Control-Booth Barrier

• Protects the radiographer from secondary radiation such as leakage and scatter
• Found in x-ray rooms housing permanent or nonportable radiographic equipment
• Must extend 2.1 m upward from the floor and be permanently secured
• Diagnostic x-rays should scatter at least two times before reaching any area behind this barrier
• Include a lead glass window, typically with 1.5 mm (1/16-inch) lead equivalent

Clear Lead-Acrylic Secondary Protective Barrier

• Composed of clear lead-acrylic material containing approximately 30% lead by weight
• Allows a panoramic view, aiding diagnostic imaging personnel in observing the patient more completely

Modular X-Ray Barriers

• Shatter resistant
• Can extend 2.1 m (7 feet) upward from the floor for adequate protection
• Comes in lead equivalencies from 0.3 to 2 mm

Accessory Protective Devices and Lead Thickness

• Aprons have a lead thickness of:
  • Minimum: 0.25 mm
  • Recommended: 0.5 mm
  • Fluoroscopy: 0.5 mm
• Thyroid shields have a lead thickness of 0.5 mm
• Protective eyeglasses have a lead thickness of 0.35 mm
• Gloves have a lead thickness of 0.25 mm

Diagnostic X-Ray Suite Protection Design Considerations

• Factors must be considered in the design of x-ray suites to ensure radiation protection
• Workload (W) refers to the radiation output-weighted time the unit delivers radiation during the week.
• Inverse Square Law refers to the intensity of an x-ray beam lessening as the distance from its source increases.
• Use factor (U), aka beam direction factor, the proportion of beam-on time that the x-ray beam is directed at a primary barrier during the week
• Occupancy factor (T) involves how many people should be occupying the space or room behind the barrier.

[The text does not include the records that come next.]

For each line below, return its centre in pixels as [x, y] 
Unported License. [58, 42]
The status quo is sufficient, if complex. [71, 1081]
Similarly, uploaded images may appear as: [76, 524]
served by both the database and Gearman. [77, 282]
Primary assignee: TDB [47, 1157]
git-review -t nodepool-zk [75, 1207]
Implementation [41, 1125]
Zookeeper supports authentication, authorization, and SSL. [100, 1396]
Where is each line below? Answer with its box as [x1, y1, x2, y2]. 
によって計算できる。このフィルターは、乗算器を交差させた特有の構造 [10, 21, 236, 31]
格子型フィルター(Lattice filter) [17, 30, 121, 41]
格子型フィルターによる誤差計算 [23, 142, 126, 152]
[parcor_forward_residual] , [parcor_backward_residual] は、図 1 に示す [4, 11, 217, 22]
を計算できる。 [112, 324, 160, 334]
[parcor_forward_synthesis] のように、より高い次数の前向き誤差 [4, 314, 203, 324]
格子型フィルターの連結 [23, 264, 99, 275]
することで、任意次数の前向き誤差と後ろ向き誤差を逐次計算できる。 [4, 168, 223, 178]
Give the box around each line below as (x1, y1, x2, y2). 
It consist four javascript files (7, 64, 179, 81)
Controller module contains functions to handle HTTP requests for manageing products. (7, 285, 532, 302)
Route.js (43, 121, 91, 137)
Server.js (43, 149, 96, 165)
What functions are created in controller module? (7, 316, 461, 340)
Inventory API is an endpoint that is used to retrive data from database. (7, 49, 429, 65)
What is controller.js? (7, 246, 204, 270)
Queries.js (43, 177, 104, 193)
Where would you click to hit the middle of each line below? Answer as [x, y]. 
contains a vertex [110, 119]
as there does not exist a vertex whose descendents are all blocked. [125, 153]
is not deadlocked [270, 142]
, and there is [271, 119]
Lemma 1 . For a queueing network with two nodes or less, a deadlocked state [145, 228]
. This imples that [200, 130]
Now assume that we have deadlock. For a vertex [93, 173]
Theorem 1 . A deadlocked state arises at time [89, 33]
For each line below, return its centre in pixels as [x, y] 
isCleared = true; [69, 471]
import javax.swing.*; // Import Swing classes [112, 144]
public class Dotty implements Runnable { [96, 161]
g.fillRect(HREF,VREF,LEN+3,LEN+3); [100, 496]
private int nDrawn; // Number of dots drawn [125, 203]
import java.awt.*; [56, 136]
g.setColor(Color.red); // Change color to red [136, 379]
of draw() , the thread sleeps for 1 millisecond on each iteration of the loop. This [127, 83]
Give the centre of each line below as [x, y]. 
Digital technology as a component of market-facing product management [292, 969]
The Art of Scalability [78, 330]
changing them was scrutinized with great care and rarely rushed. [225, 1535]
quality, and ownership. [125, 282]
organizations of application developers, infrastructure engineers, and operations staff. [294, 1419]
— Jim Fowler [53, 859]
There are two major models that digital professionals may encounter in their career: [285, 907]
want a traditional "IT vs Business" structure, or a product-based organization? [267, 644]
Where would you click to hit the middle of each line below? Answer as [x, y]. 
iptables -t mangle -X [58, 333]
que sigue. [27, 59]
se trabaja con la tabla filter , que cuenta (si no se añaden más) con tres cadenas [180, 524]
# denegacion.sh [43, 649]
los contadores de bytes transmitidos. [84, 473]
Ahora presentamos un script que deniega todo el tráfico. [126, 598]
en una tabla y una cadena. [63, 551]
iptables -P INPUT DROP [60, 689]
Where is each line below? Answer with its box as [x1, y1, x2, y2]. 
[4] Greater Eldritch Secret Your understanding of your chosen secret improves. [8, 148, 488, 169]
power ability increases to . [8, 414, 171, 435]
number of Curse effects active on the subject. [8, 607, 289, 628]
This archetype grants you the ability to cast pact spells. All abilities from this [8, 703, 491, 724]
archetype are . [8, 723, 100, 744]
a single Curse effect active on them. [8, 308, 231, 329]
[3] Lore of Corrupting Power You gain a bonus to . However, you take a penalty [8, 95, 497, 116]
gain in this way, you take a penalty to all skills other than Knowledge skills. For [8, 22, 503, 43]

Controlled and Uncontrolled Areas

• Controlled area is used only by occupationally exposed personnel, next to an x-ray room wall
• The weekly maximum permitted equivalent dose (MPED) is 1000 µSv or 1 mSv
• An uncontrolled area is open to the general public, like a hallway or corridor
• The weekly maximum permitted equivalent dose (MPED) is 20 µSv.

Radiation Caution Signs

• Radiation caution signs are essential for safety in radiology departments
• Include a beam-on indicator sign and general postings.